Entries taken from a collection
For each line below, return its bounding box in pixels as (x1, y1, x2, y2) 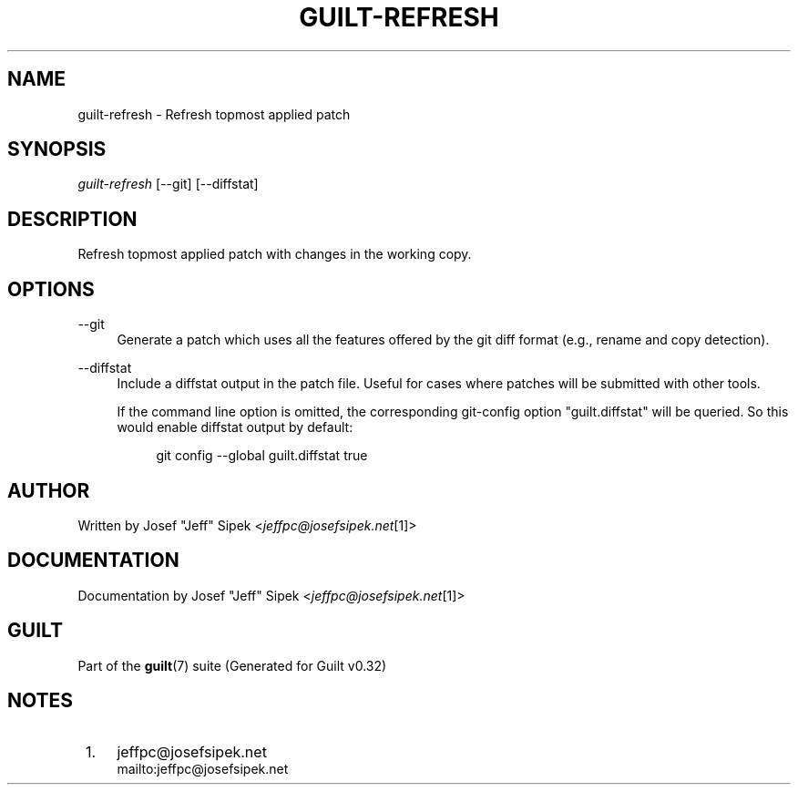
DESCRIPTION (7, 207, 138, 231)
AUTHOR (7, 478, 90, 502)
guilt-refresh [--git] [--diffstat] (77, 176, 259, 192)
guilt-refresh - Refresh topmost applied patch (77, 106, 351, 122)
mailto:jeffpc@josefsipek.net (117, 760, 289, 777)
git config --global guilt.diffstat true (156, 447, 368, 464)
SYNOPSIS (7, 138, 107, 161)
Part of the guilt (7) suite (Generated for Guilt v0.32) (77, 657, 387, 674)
* * *
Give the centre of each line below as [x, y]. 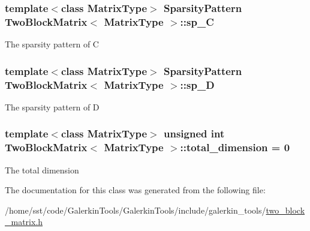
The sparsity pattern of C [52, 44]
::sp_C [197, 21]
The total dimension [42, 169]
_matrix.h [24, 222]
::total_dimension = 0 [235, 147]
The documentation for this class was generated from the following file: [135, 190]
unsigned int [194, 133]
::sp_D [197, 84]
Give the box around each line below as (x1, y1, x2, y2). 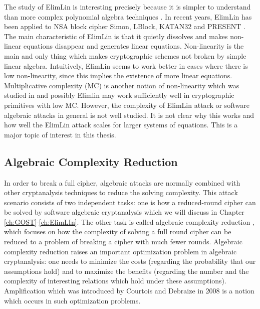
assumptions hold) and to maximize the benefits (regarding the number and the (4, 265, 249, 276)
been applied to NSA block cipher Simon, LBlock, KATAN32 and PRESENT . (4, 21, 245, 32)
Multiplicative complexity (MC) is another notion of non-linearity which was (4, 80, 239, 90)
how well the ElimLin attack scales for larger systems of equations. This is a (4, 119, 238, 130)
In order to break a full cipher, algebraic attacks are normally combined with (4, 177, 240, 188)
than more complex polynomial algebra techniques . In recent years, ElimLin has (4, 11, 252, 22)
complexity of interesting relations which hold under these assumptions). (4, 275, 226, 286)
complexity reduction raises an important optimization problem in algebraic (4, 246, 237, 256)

REQUIRED WORK.
Wherever the string "hold" appears in the records, copy the whole line.

SOLUTION TO THE PROBLEM.
assumptions hold) and to maximize the benefits (regarding the number and the (4, 265, 249, 276)
complexity of interesting relations which hold under these assumptions). (4, 275, 226, 286)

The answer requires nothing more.